Страница 67 из 67
— Кто подлая?
— Россия.
— Как вы страшно говорите, князь.
— А что? За отечество обиделись? Ничего, проглотите!
Оба замолчали.
Окно камеры выходило на Неву, на запад. Солнце закатывалось, такое же красное, но менее тусклое, чем все эти дни: дымная мгла немного рассеялась. Вдали, за Невою, пылали стекла в окнах Зимнего дворца красным пламенем, как будто пожар был внутри. Красное пламя заливало и камеру. Давеча, во время рассказа, отец Петр взял чашу со стола и теперь все еще держал ее в руках. Золотая чаша в красном луче сверкала ослепительно, как второе солнце.

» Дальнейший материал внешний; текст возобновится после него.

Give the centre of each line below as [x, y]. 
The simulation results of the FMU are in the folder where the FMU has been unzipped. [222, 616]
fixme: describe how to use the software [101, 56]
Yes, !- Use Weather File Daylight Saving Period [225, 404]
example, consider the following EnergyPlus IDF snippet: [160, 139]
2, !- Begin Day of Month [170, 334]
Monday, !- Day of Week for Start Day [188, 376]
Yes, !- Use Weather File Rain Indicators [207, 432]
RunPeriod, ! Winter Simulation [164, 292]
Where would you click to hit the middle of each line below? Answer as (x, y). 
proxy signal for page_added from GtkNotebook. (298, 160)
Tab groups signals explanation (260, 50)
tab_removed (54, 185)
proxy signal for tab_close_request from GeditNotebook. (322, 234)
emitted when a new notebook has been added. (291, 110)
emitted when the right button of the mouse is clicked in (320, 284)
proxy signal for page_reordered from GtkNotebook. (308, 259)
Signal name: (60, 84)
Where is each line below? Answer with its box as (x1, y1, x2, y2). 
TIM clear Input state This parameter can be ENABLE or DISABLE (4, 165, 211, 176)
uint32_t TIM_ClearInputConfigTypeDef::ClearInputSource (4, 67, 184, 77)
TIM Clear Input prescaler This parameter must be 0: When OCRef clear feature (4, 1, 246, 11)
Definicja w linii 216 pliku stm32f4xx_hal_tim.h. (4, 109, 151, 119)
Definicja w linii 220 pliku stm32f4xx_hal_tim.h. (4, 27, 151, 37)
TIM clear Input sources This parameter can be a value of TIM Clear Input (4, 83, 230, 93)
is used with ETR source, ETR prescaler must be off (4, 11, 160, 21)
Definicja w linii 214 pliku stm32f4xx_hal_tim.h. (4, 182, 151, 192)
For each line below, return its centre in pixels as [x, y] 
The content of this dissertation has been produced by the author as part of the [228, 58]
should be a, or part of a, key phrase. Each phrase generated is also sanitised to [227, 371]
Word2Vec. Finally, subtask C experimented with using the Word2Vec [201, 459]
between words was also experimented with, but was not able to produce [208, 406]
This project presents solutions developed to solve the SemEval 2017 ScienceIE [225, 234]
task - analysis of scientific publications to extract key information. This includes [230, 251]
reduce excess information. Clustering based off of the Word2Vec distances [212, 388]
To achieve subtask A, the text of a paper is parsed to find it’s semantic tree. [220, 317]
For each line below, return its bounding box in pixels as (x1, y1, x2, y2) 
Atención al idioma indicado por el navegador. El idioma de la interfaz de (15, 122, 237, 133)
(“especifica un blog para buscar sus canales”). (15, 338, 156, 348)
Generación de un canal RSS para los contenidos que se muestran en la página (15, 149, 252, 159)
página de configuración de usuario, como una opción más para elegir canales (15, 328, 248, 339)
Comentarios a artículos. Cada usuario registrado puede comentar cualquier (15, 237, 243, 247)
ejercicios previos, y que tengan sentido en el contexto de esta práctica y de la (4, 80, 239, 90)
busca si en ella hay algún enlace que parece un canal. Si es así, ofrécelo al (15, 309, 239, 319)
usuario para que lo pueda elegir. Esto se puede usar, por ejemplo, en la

Голицын взглянул на нее, встал, подошел к отцу Петру, положил ему руку на плечо и проговорил все так же грозно:
— Теперь понимаете, почему я не хотел причаститься? Теперь понимаете?
— Понимаю, — прошептал отец Петр и, взглянув на него, даже в красном свете, увидел, что лицо его мертвенно-бледно.
Опять помолчали.
— Где похоронили? — спросил Голицын.
— Не знаю, — ответил отец Петр. — Никто не знает. Одни говорят — тут же, у виселицы, во рву с негашеною известью; другие — на острове Голодае, на скотском кладбище; а иные — зашили, будто, в рогожи, навязали камни, положили в лодку, отплыли на взморье и бросили в воду.
— А панихидку-то я отслужил, как же-с! — помолчав, прибавил с простодушно-лукавою усмешкою. — Нынче парад был на Сенатской площади, благодарственное молебствие за ниспровержение крамолы. Святою водою войска и площадь кропили, очищали от крови — все крови боятся — да, чай, и святою водою крови не смыть. Владыка митрополит служил со всем духовенством, соборне. Ну, а я не пошел. Матушка протопопица говорит: «Уж очень много, говорит, ты себе позволяешь, отец Петр! Смотри, как бы не налетело от архиерея по потылице». — «Ну, и пусть, говорю, пусть налетит!» Отпустил Казанскую с другими попами, а сам не пошел, облачился в черные ризы, да панихидку и отслужил по пяти рабам Божиим новопреставленным. «Со святыми упокой, Христе, души раб Твоих, Сергея, Михаила, Петра, Павла, Кондратия, иде же праведные упокояются. Прими, Господи, в мир Твой»… Ну, да уж что говорить, — примет, небось, примет.
Вдруг поднялся во весь рост и воскликнул торжественно:
— Свидетельствуюсь Богом живым: как святые умерли. Как готовые спелые гроздья, упали на землю, но не земля их приняла, а Отец Небесный. Венцов мученических сподобились, и не отнимутся от них венцы сии во веки веков. Слава Господу Богу! Аминь.
Опять, как тогда, в Вербное воскресение, Голицын стал на колени и сказал:
— Благословите, отец Петр.
Тот поднял руку.
— Нет, чашею.
— Во имя Отца и Сына и Святого Духа, — благословил его отец Петр, касаясь чашею лба, груди и плеч; потом дал поцеловать ее. Когда Голицын приложил к ней губы, красно-кровавый луч солнца упал на золотое дно, и, казалось, что чаша наполнилась кровью.
Отец Петр молча обнял его и хотел выйти.
— Постойте, — сказал Голицын, расстегнул ворот рубахи, пошарил за пазухой, вынул пачку листков и отдал ему.
— Что это? — спросил отец Петр.
— Записки Муравьева, «Завещание России». Велел вам отдать. Сохраните?
— Сохраню.
Еще раз обнял его и вышел из камеры.
Голицын долго сидел, не двигаясь, не чувствуя, как слезы текли по лицу его, и смотрел на заходящее солнце — небесную чашу, полную кровью. Потом опустил глаза и увидел на столе Маринькино письмо. Теперь уже знал, зачем такое письмо в такой день.
Вспомнил слова Муравьева: «Поцелуйте от меня Мариньку!» Взял письмо и поцеловал, прошептал:
— Маринька… маменька!
Вспомнил, как после свидания с нею в саду Алексеевского равелина целовал землю. «Земля, земля, Матерь Пречистая!» И как Муравьев, в последнюю минуту перед виселицей, тоже целовал землю. Вспомнил предсмертный шепот его сквозь щель стены: «Не погибнет Россия, — спасет Христос и еще Кто-то». Тогда не знал. Кто, — теперь уже знал.
Радость, подобная ужасу, пронзила сердце его, как молния: Россию спасет Мать.